## Task details
All entries are to be printed again exactly, with their images omitted.

## Records for the task
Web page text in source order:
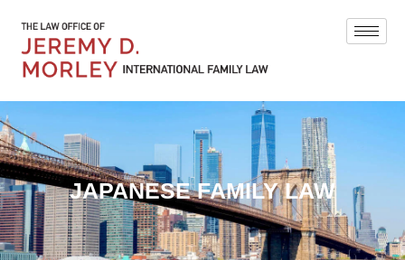
JAPANESE FAMILY LAW
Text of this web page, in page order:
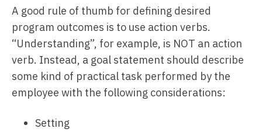
A good rule of thumb for defining desired
program outcomes is to use action verbs.
“Understanding”, for example, is NOT an action
verb. Instead, a goal statement should describe
some kind of practical task performed by the
employee with the following considerations:
Setting
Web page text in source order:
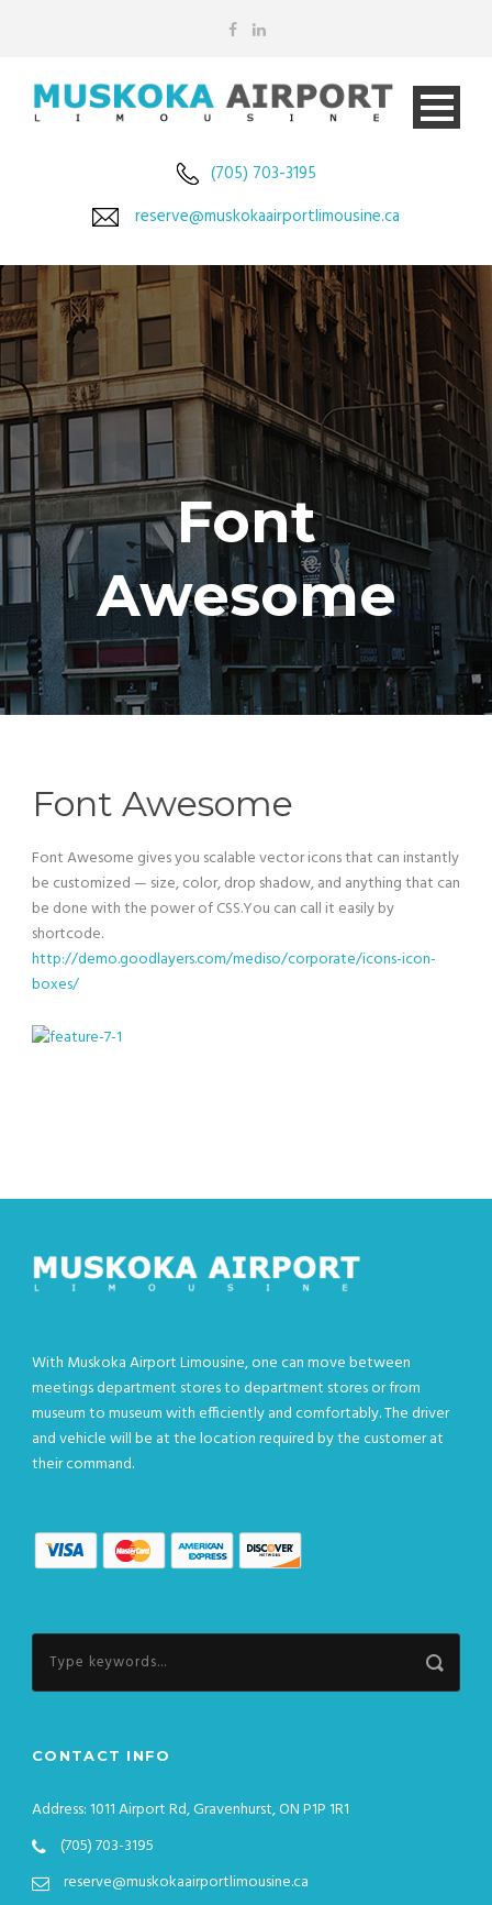
(705) 703-3195
reserve@muskokaairportlimousine.ca
Font
Awesome
Font Awesome
Font Awesome gives you scalable vector icons that can instantly
be customized — size, color, drop shadow, and anything that can
be done with the power of CSS.You can call it easily by
shortcode.
http://demo.goodlayers.com/mediso/corporate/icons-icon-
boxes/
With Muskoka Airport Limousine, one can move between
meetings department stores to department stores or from
museum to museum with efficiently and comfortably. The driver
and vehicle will be at the location required by the customer at
their command.
CONTACT INFO
Address: 1011 Airport Rd, Gravenhurst, ON P1P 1R1
(705) 703-3195
reserve@muskokaairportlimousine.ca
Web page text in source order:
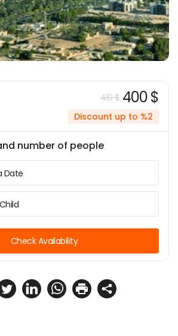
410 $ 400 $
Discount up to %2
number of people
Date
Check Availability
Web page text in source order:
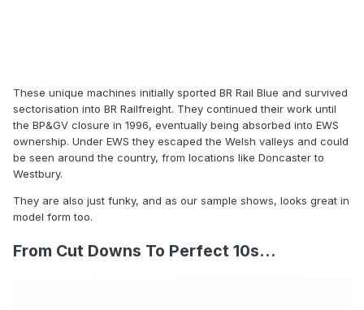
These unique machines initially sported BR Rail Blue and survived
sectorisation into BR Railfreight. They continued their work until
the BP&GV closure in 1996, eventually being absorbed into EWS
ownership. Under EWS they escaped the Welsh valleys and could
be seen around the country, from locations like Doncaster to
Westbury.
They are also just funky, and as our sample shows, looks great in
model form too.
From Cut Downs To Perfect 10s...
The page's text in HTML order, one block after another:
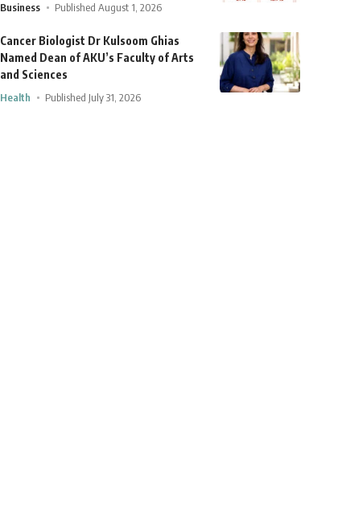
Business Published August 1, 2026
Cancer Biologist Dr Kulsoom Ghias
Named Dean of AKU’s Faculty of Arts
and Sciences
Health Published July 31, 2026
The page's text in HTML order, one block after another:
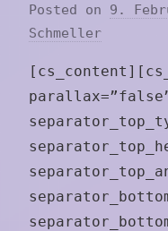
Posted on 9.
Schmeller
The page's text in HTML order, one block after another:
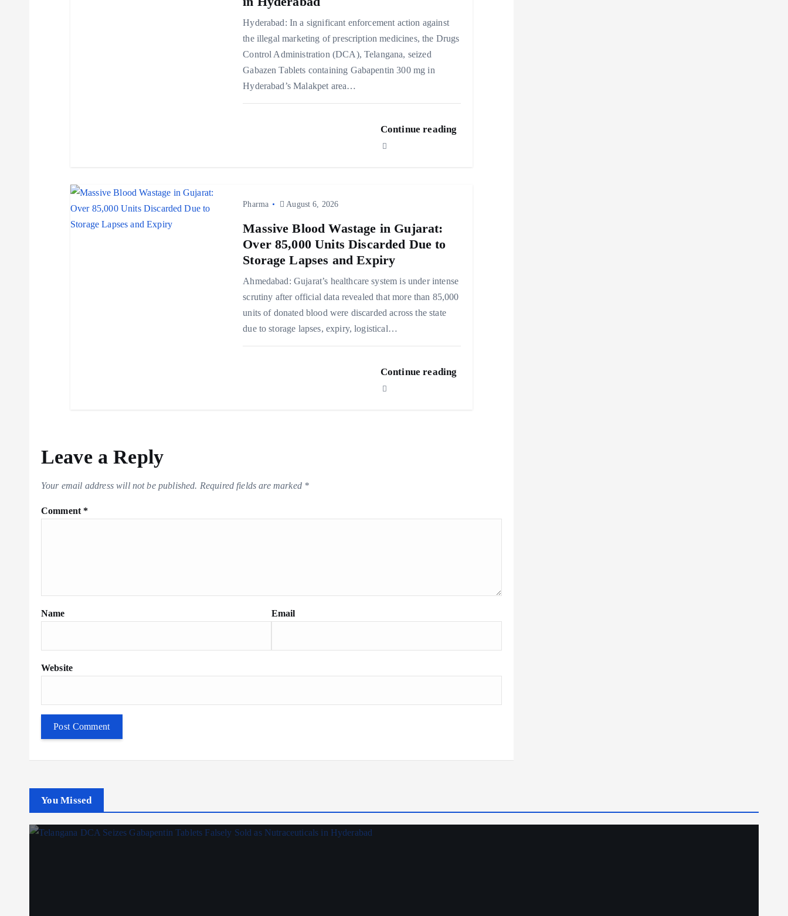
Hyderabad: In a significant enforcement action against
the illegal marketing of prescription medicines, the Drugs
Control Administration (DCA), Telangana, seized
Gabazen Tablets containing Gabapentin 300 mg in
Hyderabad’s Malakpet area…
Continue reading
Pharma August 6, 2026
Massive Blood Wastage in Gujarat:
Over 85,000 Units Discarded Due to
Storage Lapses and Expiry
Ahmedabad: Gujarat’s healthcare system is under intense
scrutiny after official data revealed that more than 85,000
units of donated blood were discarded across the state
due to storage lapses, expiry, logistical…
Continue reading
Leave a Reply
Your email address will not be published. Required fields are marked *
Comment *
Name Email
Website
You Missed
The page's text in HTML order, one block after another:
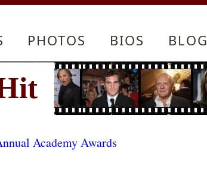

## Solution below
Web page text in source order:
JAPANESE FAMILY LAW
Text of this web page, in page order:
A good rule of thumb for defining desired
program outcomes is to use action verbs.
“Understanding”, for example, is NOT an action
verb. Instead, a goal statement should describe
some kind of practical task performed by the
employee with the following considerations:
Setting
Web page text in source order:
(705) 703-3195
reserve@muskokaairportlimousine.ca
Font
Awesome
Font Awesome
Font Awesome gives you scalable vector icons that can instantly
be customized — size, color, drop shadow, and anything that can
be done with the power of CSS.You can call it easily by
shortcode.
http://demo.goodlayers.com/mediso/corporate/icons-icon-
boxes/
With Muskoka Airport Limousine, one can move between
meetings department stores to department stores or from
museum to museum with efficiently and comfortably. The driver
and vehicle will be at the location required by the customer at
their command.
CONTACT INFO
Address: 1011 Airport Rd, Gravenhurst, ON P1P 1R1
(705) 703-3195
reserve@muskokaairportlimousine.ca
Web page text in source order:
410 $ 400 $
Discount up to %2
number of people
Date
Check Availability
Web page text in source order:
These unique machines initially sported BR Rail Blue and survived
sectorisation into BR Railfreight. They continued their work until
the BP&GV closure in 1996, eventually being absorbed into EWS
ownership. Under EWS they escaped the Welsh valleys and could
be seen around the country, from locations like Doncaster to
Westbury.
They are also just funky, and as our sample shows, looks great in
model form too.
From Cut Downs To Perfect 10s...
The page's text in HTML order, one block after another:
Business Published August 1, 2026
Cancer Biologist Dr Kulsoom Ghias
Named Dean of AKU’s Faculty of Arts
and Sciences
Health Published July 31, 2026
The page's text in HTML order, one block after another:
Posted on 9.
Schmeller
The page's text in HTML order, one block after another:
Hyderabad: In a significant enforcement action against
the illegal marketing of prescription medicines, the Drugs
Control Administration (DCA), Telangana, seized
Gabazen Tablets containing Gabapentin 300 mg in
Hyderabad’s Malakpet area…
Continue reading
Pharma August 6, 2026
Massive Blood Wastage in Gujarat:
Over 85,000 Units Discarded Due to
Storage Lapses and Expiry
Ahmedabad: Gujarat’s healthcare system is under intense
scrutiny after official data revealed that more than 85,000
units of donated blood were discarded across the state
due to storage lapses, expiry, logistical…
Continue reading
Leave a Reply
Your email address will not be published. Required fields are marked *
Comment *
Name Email
Website
You Missed
The page's text in HTML order, one block after another:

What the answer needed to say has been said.